Treatment must also be linked to diagnosis. Screening alone will not reduce deaths unless people who test positive are quickly connected to confirmatory testing, counselling and antiviral therapy.
Pakistan also needs stronger prevention. Without stopping unsafe injections and contaminated instruments, new infections will continue even as existing patients are treated.
This is why experts often argue for integrating hepatitis services into primary healthcare. Testing should be available not only in major hospitals but also in district facilities, rural health centres, mobile clinics and community-based programmes.
Global Action Must Match the Scale of the Disease
Pakistan’s call for global action reflects a wider frustration among high-burden countries: the tools exist, but financing, political will and delivery systems remain insufficient.
International support can help with diagnostics, medicines, surveillance, training and public-health campaigns. Global partnerships can also reduce the cost of test kits and antiviral medicines, support local production, and help countries build stronger data systems.
However, domestic political commitment is equally important. Hepatitis elimination cannot be achieved through donor support alone. It requires national financing, provincial coordination, regulation of unsafe health practices and sustained public communication.

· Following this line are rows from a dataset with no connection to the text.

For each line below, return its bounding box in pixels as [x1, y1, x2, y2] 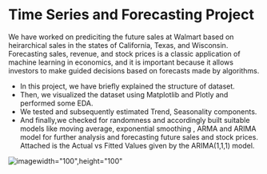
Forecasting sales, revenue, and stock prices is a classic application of [8, 49, 241, 58]
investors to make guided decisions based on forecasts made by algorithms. [8, 65, 260, 75]
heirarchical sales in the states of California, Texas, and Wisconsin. [8, 40, 229, 49]
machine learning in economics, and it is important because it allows [8, 57, 234, 67]
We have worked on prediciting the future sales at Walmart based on [8, 32, 234, 42]
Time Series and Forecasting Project [8, 6, 254, 24]
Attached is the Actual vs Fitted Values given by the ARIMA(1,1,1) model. [19, 140, 255, 150]
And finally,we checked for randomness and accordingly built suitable [19, 115, 250, 125]
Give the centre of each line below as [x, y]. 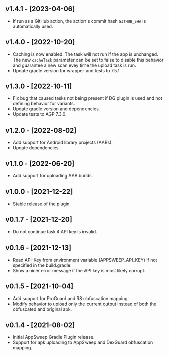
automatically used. [33, 26]
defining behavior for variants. [44, 104]
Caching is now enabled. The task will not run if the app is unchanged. [85, 54]
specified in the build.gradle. [42, 265]
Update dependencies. [36, 148]
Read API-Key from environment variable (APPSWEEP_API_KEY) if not [85, 260]
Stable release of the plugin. [42, 204]
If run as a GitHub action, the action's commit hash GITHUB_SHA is [79, 21]
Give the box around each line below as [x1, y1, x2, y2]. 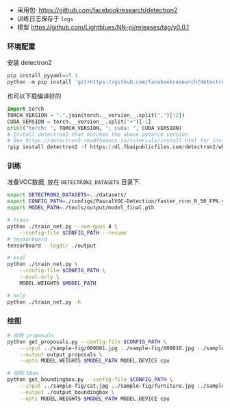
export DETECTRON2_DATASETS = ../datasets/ [7, 192, 127, 198]
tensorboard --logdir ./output [7, 242, 97, 249]
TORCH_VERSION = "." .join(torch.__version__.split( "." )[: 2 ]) [7, 111, 186, 118]
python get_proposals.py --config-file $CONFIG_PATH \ [7, 338, 167, 345]
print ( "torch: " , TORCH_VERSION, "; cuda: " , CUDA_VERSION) [7, 124, 183, 131]
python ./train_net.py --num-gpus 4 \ [7, 223, 118, 230]
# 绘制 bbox [7, 370, 39, 377]
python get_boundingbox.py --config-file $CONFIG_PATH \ [7, 376, 173, 383]
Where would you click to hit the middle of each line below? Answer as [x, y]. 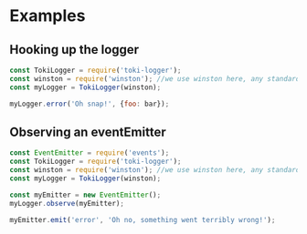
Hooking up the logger [74, 50]
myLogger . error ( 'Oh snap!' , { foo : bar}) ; [90, 104]
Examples [48, 16]
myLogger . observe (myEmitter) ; [67, 203]
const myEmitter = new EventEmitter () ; [85, 195]
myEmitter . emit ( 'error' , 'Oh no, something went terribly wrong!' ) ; [143, 219]
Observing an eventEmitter [88, 132]
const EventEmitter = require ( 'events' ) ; [90, 153]
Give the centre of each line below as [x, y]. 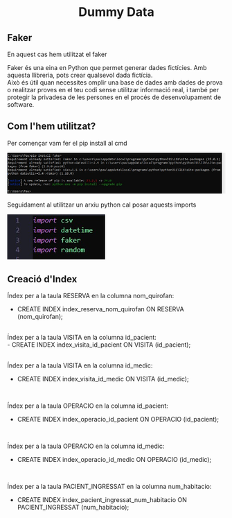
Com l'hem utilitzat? [52, 127]
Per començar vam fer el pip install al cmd [67, 143]
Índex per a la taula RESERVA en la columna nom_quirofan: [91, 296]
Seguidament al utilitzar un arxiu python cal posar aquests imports [102, 205]
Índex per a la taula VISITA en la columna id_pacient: [82, 338]
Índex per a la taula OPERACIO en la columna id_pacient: [88, 406]
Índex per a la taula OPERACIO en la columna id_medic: [86, 446]
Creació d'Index [42, 279]
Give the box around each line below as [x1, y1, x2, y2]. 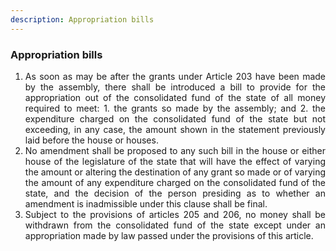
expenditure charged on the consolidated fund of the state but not [24, 112, 326, 125]
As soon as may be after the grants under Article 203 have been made [24, 70, 326, 82]
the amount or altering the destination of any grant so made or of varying [24, 166, 327, 178]
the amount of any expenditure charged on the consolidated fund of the [24, 176, 326, 188]
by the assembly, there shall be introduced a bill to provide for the [24, 81, 326, 93]
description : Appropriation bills [10, 14, 155, 25]
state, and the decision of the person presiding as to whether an [24, 187, 326, 199]
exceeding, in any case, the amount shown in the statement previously [24, 123, 326, 135]
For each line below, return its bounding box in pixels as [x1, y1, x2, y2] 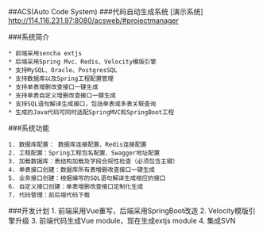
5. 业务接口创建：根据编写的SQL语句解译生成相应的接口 [8, 174, 166, 182]
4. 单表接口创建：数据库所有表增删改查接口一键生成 [8, 166, 155, 174]
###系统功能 [8, 124, 50, 132]
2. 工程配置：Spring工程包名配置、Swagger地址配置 [8, 149, 161, 157]
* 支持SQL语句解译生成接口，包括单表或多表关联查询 [8, 100, 157, 108]
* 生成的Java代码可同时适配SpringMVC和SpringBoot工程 [8, 109, 175, 116]
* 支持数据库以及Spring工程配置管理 [8, 74, 114, 82]
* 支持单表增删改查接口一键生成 [8, 83, 99, 91]
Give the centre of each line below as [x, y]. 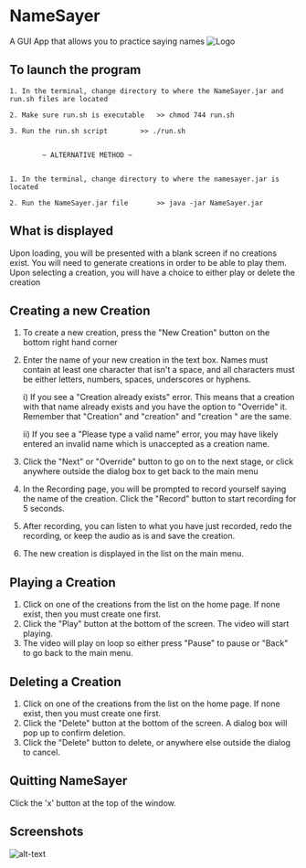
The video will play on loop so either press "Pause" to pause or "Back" [155, 643]
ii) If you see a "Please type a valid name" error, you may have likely [150, 434]
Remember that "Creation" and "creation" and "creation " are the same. [157, 417]
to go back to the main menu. [78, 653]
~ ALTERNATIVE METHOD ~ [87, 155]
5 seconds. [44, 509]
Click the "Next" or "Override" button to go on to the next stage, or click [158, 461]
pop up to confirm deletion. [74, 733]
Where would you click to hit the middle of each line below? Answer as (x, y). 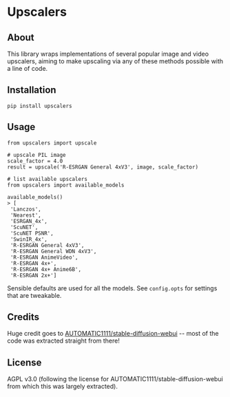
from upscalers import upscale (52, 143)
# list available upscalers (48, 179)
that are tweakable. (34, 295)
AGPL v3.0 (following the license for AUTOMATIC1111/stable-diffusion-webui (115, 379)
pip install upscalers (40, 106)
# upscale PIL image (37, 155)
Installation (32, 90)
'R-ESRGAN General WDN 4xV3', (53, 251)
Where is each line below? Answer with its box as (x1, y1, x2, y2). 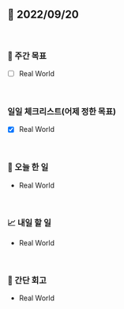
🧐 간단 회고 (7, 275, 47, 286)
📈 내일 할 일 (7, 217, 52, 228)
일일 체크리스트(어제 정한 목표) (7, 106, 116, 118)
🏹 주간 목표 (7, 50, 47, 61)
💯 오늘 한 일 (7, 162, 49, 173)
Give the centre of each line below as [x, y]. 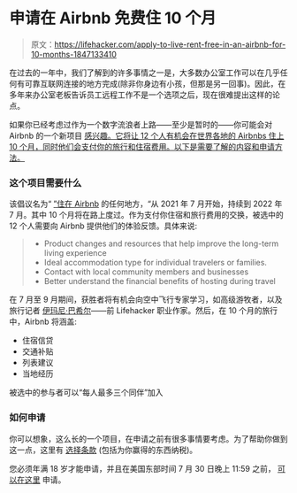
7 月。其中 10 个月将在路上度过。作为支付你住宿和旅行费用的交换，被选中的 [147, 215]
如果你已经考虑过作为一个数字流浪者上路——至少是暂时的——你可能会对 [141, 124]
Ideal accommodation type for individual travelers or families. [156, 263]
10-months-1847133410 [73, 54]
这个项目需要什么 [46, 182]
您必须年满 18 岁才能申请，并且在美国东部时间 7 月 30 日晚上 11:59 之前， [142, 468]
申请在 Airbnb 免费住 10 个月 [113, 18]
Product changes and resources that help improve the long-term [161, 243]

The World Hepatitis Summit 2026 also called for faster action, warning that preventable deaths will continue unless countries expand testing, treatment and vaccination. Its message was clear: hepatitis elimination is possible, but only if governments treat it as an urgent public-health priority rather than a neglected disease.
What Pakistan Needs to Do Next
Pakistan’s immediate priorities are clear.
First, testing must be expanded. Millions of people do not know they are infected, and undiagnosed patients remain at risk of liver failure, cancer and continued transmission.
Second, treatment must be made easier to access. Hepatitis C is curable, but patients need affordable medicines, simplified referral systems and follow-up care.
Third, hepatitis B vaccination must be strengthened, especially the birth dose within 24 hours of delivery. This is one of the most effective ways to prevent lifelong infection.
Fourth, unsafe injections and unregulated medical practices must be tackled seriously. Reuse of syringes and poor sterilisation are among the main drivers of infection in Pakistan.
Fifth, blood transfusion services need strict screening and enforcement. Unsafe blood remains a preventable route of transmission.
Finally, Pakistan needs reliable national data. Without strong surveillance, it is difficult to know where infection rates are highest, which interventions are working, and where resources should be directed.
The WHO findings are alarming, but they also show that the crisis is solvable. Pakistan already has the medical tools needed to prevent, detect and treat hepatitis. The challenge is delivery at scale.
If Pakistan can turn its elimination programme into a functioning nationwide system, it could save hundreds of thousands of lives and become a model for other high-burden countries. If not, hepatitis will continue to silently damage families, strain hospitals and cause preventable deaths for years to come.